Jangka waktu penundaan kekurangan pembayaran pajak, pajak yang terutang, atau pajak yang
masih harus dibayar diberikan paling lama 24 bulan sejak diterbitkannya keputusan persetujuan
penundaan pembayaran pajak. Lebih lanjut, penundaan kurang bayar pajak berdasarkan SPT
Tahunan PPh ditetapkan paling lama sampai dengan batas waktu penyampaian SPT Tahunan
PPh Tahun Pajak berikutnya. Besarnya pelunasan atas penundaan utang pajak ditetapkan
sejumlah utang pajak yang ditunda pelunasannya.

Sanksi Administrasi

Bagi Wajib Pajak yang melakukan pengangsuran atau penundaan atas kekurangan pembayaran
pajak dikenai sanksi berupa bunga yang dihitung berdasarkan saldo utang pajak. Sanksi bunga
tersebut ditagih melalui penerbitan Surat Tagihan Pajak pada setiap tanggal jatuh tempo
angsuran, jatuh tempo penundaan, atau pada tanggal pembayaran. Namun terhadap angsuran atau
penundaan atas pembayaran Surat Tagihan Pajak tidak dikenai sanksi administrasi berupa bunga.
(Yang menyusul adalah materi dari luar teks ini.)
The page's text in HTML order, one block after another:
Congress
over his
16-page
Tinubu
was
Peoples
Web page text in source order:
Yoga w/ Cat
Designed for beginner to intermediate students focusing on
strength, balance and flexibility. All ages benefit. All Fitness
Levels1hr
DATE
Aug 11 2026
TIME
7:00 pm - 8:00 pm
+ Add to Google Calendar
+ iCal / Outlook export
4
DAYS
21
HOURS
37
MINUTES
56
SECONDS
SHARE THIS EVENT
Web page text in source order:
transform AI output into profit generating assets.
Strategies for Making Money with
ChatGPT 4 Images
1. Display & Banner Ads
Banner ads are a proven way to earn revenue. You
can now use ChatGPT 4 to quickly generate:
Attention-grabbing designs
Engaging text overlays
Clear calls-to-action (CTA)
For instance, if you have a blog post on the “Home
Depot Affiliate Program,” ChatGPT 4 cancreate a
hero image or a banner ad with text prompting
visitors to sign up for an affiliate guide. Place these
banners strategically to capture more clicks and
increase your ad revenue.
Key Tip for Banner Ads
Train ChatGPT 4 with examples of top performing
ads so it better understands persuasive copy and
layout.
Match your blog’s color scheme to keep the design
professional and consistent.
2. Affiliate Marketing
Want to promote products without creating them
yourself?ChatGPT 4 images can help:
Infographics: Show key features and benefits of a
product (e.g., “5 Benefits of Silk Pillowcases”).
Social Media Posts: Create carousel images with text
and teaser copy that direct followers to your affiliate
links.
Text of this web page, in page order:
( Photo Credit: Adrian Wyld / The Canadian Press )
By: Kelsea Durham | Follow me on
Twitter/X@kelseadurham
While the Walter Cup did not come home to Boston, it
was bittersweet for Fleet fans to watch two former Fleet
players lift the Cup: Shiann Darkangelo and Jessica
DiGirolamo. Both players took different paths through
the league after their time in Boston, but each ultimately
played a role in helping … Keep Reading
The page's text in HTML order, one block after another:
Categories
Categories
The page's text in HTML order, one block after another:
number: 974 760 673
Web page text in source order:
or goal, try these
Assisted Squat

Dalam persetujuan untuk mengangsur atau menunda pembayaran pajak diberikan tidak berkaitan
dengan STP, Surat Pemberitahuan Pajak Terhutang, SKP PBB dan STP PBB, Wajib Pajak
dikenai sanksi administratif berupa bunga sesuai Pasal 19 ayat (2) UU KUP. Namun apabila
persetujuan untuk mengangsur atau menunda pembayaran tersebut berkaitan maka sanksi yang
dikenakan adalah denda administrasi sebesar 2% sebulan yang dihitung dari saat jatuh tempo
sampai hari pembayaran untuk jangka waktu paling lama 24 bulan sesuai Pasal 11 ayat (2) UU
PBB.

Penerbitan Surat Ketetapan Pajak Saat Proses Mengangsur Atau Menunda Pembayaran
Pajak

Apabila Wajib Pajak yang telah mendapatkan dan menerima suatu keputusan untuk mengangsur
atau menunda pembayaran pajak juga menerima surat ketetapan/keputusan/putusan yang
mengakibatkan kelebihan pembayaran pajak dan/atau pemberian imbalan bunga, maka kelebihan
pembayaran pajak dan/atau pemberian imbalan bunga tersebut terlebih dahulu harus
diperhitungkan dengan sisa utang pajak yang belum diangsur atau yang ditunda pembayarannya.

Namun apabila kelebihan pembayaran pajak dan/atau pemberian imbalan lebih kecil daripada
utang pajak yang belum diangsur, besarnya angsuran dari sisa utang pajak ditetapkan kembali
dengan ketentuan:

 Jumlah pokok dan bunga setiap angsuran dibawah jumlah setiap angsuran yang telah
disetujui
 Masa angsuran paling lama sama dengan sisa masa angsuran yang telah disetujui

Apabila Wajib Pajak mengajukan keberatan (kecuali untuk utang pajak PBB), maka seluruh
pajak yang masih harus dibayar yang telah disetujui dalam pembahasan hasil akhir pemeriksaan
harus dilunasi sebelum keberatan diajukan. Dengan demikian, keputusan persetujuan angsuran
atau penundaan pembayaran pajak menjadi tidak berlaku.